The main debugging issue here was a stale face->halfedge() pointer. In one early version, an original face still pointed to a halfedge that had been reassigned to a different triangle after the split, so traversal silently followed the wrong 3-cycle. Once we made sure every face representative was chosen from its final triangle, the operation became stable.

Part 6: Loop subdivision for mesh upsampling

We implemented Loop subdivision in MeshResampler::upsample() using the standard five-pass pipeline: first compute updated positions for the original vertices, then compute split positions for the original edges, split every original edge exactly once, flip the new edges that connect an old vertex to a new one, and only then commit all staged positions. Keeping those passes separate made the whole routine much easier to reason about.

Position updates

For an interior vertex with valence n, we used the usual Loop update rule:

\[ \mathbf{v}' = (1 - n u)\mathbf{v} + u\sum_{i=1}^{n}\mathbf{v}_i,\quad u = \begin{cases} \frac{3}{16}, & n = 3 \\ \frac{3}{8n}, & \text{otherwise} \end{cases} \]

For boundary vertices, we also implemented the boundary rule so the surface stays stable near open edges:

\[ \mathbf{v}' = \frac{3}{4}\mathbf{v} + \frac{1}{8}(\mathbf{v}_1 + \mathbf{v}_2) \]

For the new vertex inserted on an interior edge (A, B) with opposite vertices (C, D), we precomputed the split point with:

\[ \mathbf{m} = \frac{3}{8}(A + B) + \frac{1}{8}(C + D) \]

On boundary edges, we fall back to the midpoint rule:

\[ \mathbf{m} = \frac{1}{2}(A + B) \]

Connectivity updates and debugging

Before splitting anything, we copy all original edges into a separate list. That guarantees each original edge is split exactly once, even though the mesh is changing during the pass. Every newly created vertex is marked with isNew = true and receives the newPosition that we already stored on its parent edge.

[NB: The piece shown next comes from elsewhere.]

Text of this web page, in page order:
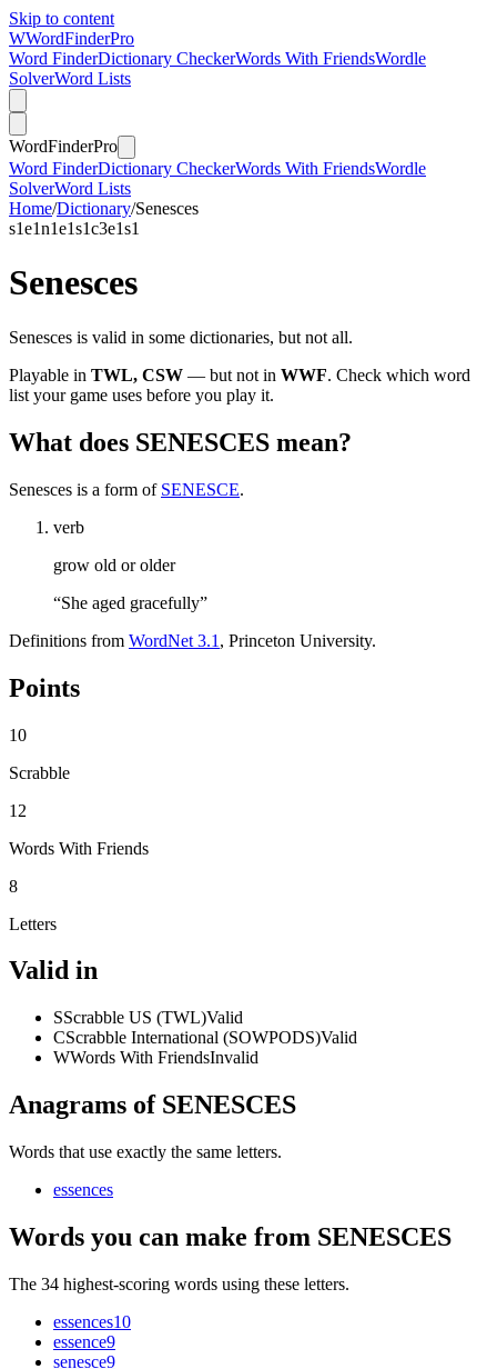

After the splits, we classify the edges touching each new vertex. The two edges that lie along the original split edge stay marked as old, while the side edges to the opposite old vertices are marked as new. We then flip only those new edges that connect one old vertex and one new vertex, which is the standard Loop connectivity cleanup step.

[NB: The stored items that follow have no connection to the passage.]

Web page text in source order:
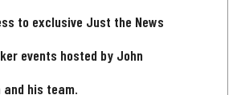
to exclusive Just the News
events hosted by John
and his team.
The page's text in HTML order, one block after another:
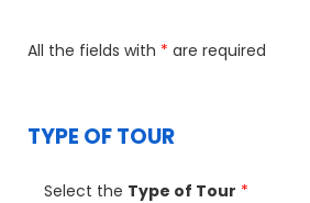
All the fields with * are required
TYPE OF TOUR
Select the Type of Tour *

The biggest implementation rule here was keeping a strict two-buffer workflow: every computation reads from position and writes to newPosition, and we copy newPosition back into position only once at the very end. Whenever the mesh behaved strangely, the first thing we checked was whether a local half-edge invariant or that staging rule had been violated.

What we observed

After a few iterations, sharp edges and corners round off quickly. That is exactly what Loop subdivision is supposed to do: repeated neighborhood averaging drives the mesh toward a smooth limit surface, so high-curvature features get spread out over nearby triangles.

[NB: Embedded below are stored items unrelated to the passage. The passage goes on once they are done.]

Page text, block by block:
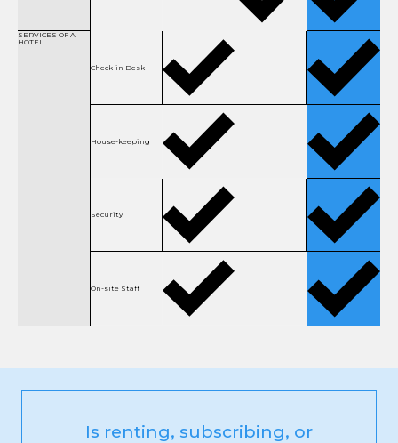
SERVICES OF A
HOTEL
Check-in Desk
House-keeping
Security
On-site Staff
Is renting, subscribing, or

If we want a sharp feature to hold up better, pre-splitting the nearby edges helps. Adding a little more local resolution gives the subdivided mesh more freedom to approximate that corner before the smoothing steps start blending everything together.

Cube experiment

On dae/cube.dae, repeated subdivision also makes the cube drift slightly away from perfect symmetry. The root cause is the initial triangulation: each quad already has a diagonal, and if those diagonals are not arranged symmetrically, the local neighborhoods are not symmetric either. Loop subdivision then keeps amplifying that small mismatch.

A simple fix is to preprocess the cube with edge flips, and optionally a few strategic edge splits, so corresponding faces share a more balanced triangulation pattern. Once the connectivity is symmetric, the repeated updates stay much more symmetric too.

Boundary handling (extra credit)

We also implemented the boundary version of Loop subdivision. Boundary vertices use the 1D boundary update rule, boundary edge points use simple midpoints, and the resulting surface stays stable near open borders instead of producing visible artifacts.

(Optional) Section III: Potential Extra Credit - Art Competition: Model something Creative

We did not submit the art competition extra credit for this homework.